00:25:06 That trail of light, I should say, can be seen.

00:25:09 To more properly see this or more easily see this, let me switch the electrodes to

00:25:13 the next type of Crookes tube and see if we can get a direct observation of the effect

00:25:17 of these electrons.

00:25:21 The man who first really explained this, the things that happen in a Crookes tube, and

00:25:28 the man who is credited with the discovery of the electron is an Englishman by the name

00:25:33 of Sir J.J. Thompson.

00:25:36 Here is an example of the study that Sir J.J. Thompson made when he explained the electrons

00:25:42 flowing through here.

00:25:43 There.

00:25:44 There's a little paddle wheel here running on a glass track.

00:25:48 That paddle wheel ran across the tube as if it were being bombarded by some sort of particles,

00:25:53 and indeed it was.

00:25:54 If I reverse the electrodes, I can make the paddle wheel travel in the opposite direction.
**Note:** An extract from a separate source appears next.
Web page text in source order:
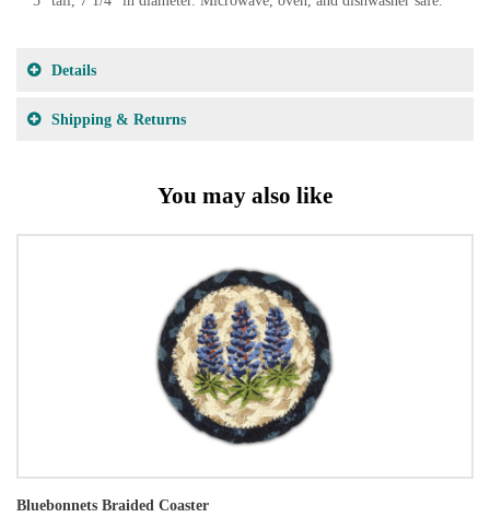
Details
Shipping & Returns
You may also like
Bluebonnets Braided Coaster

00:26:00 Still bouncing around in there.

00:26:01 See if I can get it to go all the way across the other side.

00:26:03 I now cause the beam to come from behind the paddle wheel all the way to the other end.

00:26:09 That paddle wheel shows that there are particles having weight bouncing against it, otherwise

00:26:14 it could not move.

00:26:17 Indeed an important discovery.

00:26:18 Let's go back now and look at our first experiment to see just what happened there.

00:26:23 Oh, by the way, I have here a picture of Sir J.J. Thompson, which I can show you.

00:26:35 There he is, the gentleman here with the glasses.

00:26:38 Sir J.J. Thompson.

00:26:42 Now, the experiment we started at the beginning of the talk was the experiment with the egg.

00:26:48 We made a mark on the level of liquid in the egg.

00:26:53 Here is the mark.

00:26:55 The dark region, which was formerly, the top of the dark region was formerly at the mark.

00:27:00 Now the bottom of the dark region is at the mark.

00:27:02 So the level of liquid has moved up about an inch or an inch and a half.

00:27:06 This process of liquid diffusing through the membrane of an egg is called osmosis.

00:27:12 Osmosis, O-S-M-O-S-I-S.

00:27:17 And the level of liquid rising up in the tube is due to the fact that the water in the jar

00:27:23 got up into the egg through the membrane, filled up the egg because the liquid in the

00:27:26 egg couldn't go back the other way, the egg got filled, the liquid rose in the straw.

00:27:31 The straw is put in through a hole in the top of the egg.

00:27:34 The gentleman who first observed this important physical principle, which describes the motion

00:27:38 of many liquids in the human body, was Professor Jacobus van't Hoff, a famous physical chemist.

00:27:47 Here is a picture of Professor van't Hoff, kind of a wild hair looking individual, yet

00:27:52 a very pleasant, intelligent man who inspired many students.

00:27:59 Well, who are the men that we talked about today in our Chemical Hall of Fame?

00:28:07 The famous men we discussed were van't Hoff, Boyle, Newton, Lavoisier, Thompson, and a

00:28:15 little tiny bit about Sir William Crookes.

00:28:18 Thank you.

00:28:48 This is National Educational Television.